*** Dataset content Section Begins ***

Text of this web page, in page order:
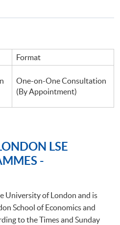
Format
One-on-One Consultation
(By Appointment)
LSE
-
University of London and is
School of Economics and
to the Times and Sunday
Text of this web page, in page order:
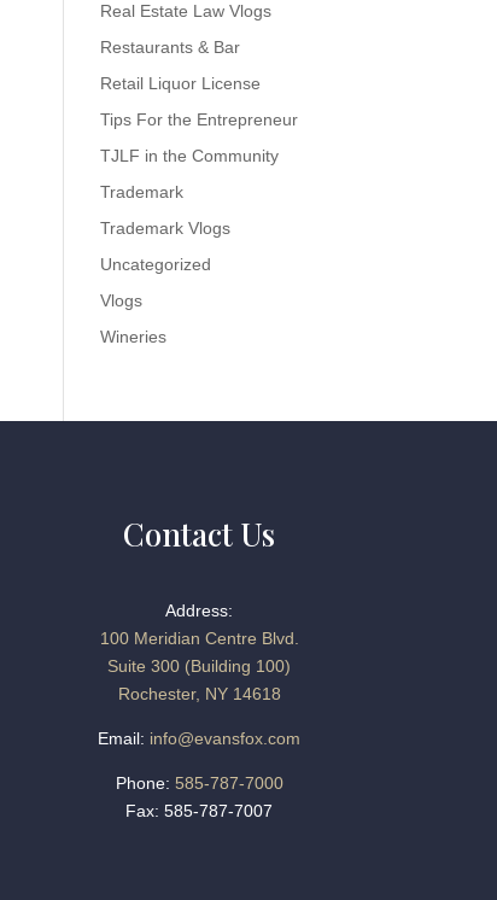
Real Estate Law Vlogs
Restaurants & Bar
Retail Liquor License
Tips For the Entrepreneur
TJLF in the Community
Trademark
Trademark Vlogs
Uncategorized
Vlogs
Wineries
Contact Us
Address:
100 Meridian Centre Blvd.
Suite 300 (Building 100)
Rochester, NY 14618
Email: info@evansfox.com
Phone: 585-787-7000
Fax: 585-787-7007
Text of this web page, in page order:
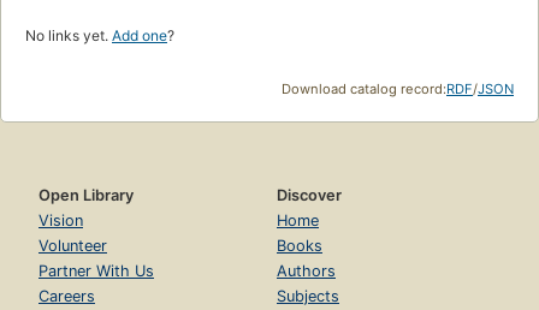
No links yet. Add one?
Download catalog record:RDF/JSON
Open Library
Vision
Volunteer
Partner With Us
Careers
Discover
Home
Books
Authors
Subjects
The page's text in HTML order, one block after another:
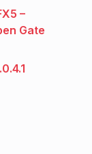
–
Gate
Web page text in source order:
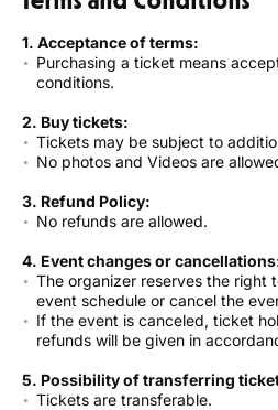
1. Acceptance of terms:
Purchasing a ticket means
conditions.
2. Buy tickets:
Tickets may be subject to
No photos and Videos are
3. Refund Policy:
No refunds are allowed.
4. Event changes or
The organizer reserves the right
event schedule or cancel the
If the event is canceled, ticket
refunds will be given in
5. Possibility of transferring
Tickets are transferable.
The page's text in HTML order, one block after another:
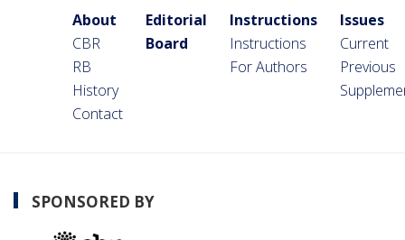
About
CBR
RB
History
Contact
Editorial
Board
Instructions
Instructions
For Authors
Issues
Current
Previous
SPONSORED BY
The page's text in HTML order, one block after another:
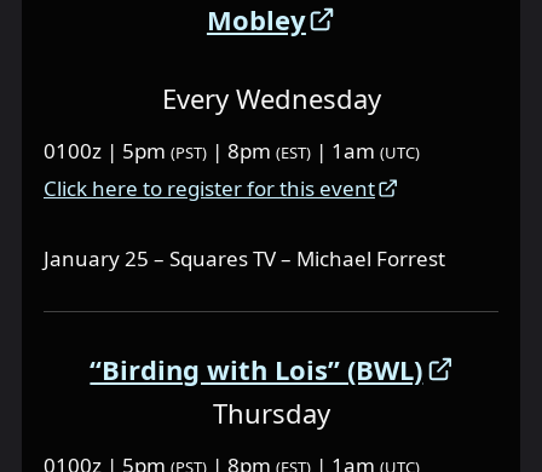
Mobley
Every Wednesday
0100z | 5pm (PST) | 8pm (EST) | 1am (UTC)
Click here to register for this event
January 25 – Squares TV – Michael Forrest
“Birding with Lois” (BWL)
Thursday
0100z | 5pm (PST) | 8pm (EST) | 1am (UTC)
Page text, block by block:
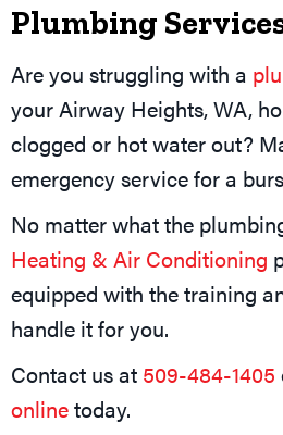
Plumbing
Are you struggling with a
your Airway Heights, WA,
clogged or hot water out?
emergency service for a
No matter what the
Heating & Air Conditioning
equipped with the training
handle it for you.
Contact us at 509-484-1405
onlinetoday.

*** Dataset content Section Ends ***

** Aim of the task **
Return every entry above exactly as written, minus the pictures.

** Result of this task **
Text of this web page, in page order:
Format
One-on-One Consultation
(By Appointment)
LSE
-
University of London and is
School of Economics and
to the Times and Sunday
Text of this web page, in page order:
Real Estate Law Vlogs
Restaurants & Bar
Retail Liquor License
Tips For the Entrepreneur
TJLF in the Community
Trademark
Trademark Vlogs
Uncategorized
Vlogs
Wineries
Contact Us
Address:
100 Meridian Centre Blvd.
Suite 300 (Building 100)
Rochester, NY 14618
Email: info@evansfox.com
Phone: 585-787-7000
Fax: 585-787-7007
Text of this web page, in page order:
No links yet. Add one?
Download catalog record:RDF/JSON
Open Library
Vision
Volunteer
Partner With Us
Careers
Discover
Home
Books
Authors
Subjects
The page's text in HTML order, one block after another:
–
Gate
Web page text in source order:
1. Acceptance of terms:
Purchasing a ticket means
conditions.
2. Buy tickets:
Tickets may be subject to
No photos and Videos are
3. Refund Policy:
No refunds are allowed.
4. Event changes or
The organizer reserves the right
event schedule or cancel the
If the event is canceled, ticket
refunds will be given in
5. Possibility of transferring
Tickets are transferable.
The page's text in HTML order, one block after another:
About
CBR
RB
History
Contact
Editorial
Board
Instructions
Instructions
For Authors
Issues
Current
Previous
SPONSORED BY
The page's text in HTML order, one block after another:
Mobley
Every Wednesday
0100z | 5pm (PST) | 8pm (EST) | 1am (UTC)
Click here to register for this event
January 25 – Squares TV – Michael Forrest
“Birding with Lois” (BWL)
Thursday
0100z | 5pm (PST) | 8pm (EST) | 1am (UTC)
Page text, block by block:
Plumbing
Are you struggling with a
your Airway Heights, WA,
clogged or hot water out?
emergency service for a
No matter what the
Heating & Air Conditioning
equipped with the training
handle it for you.
Contact us at 509-484-1405
onlinetoday.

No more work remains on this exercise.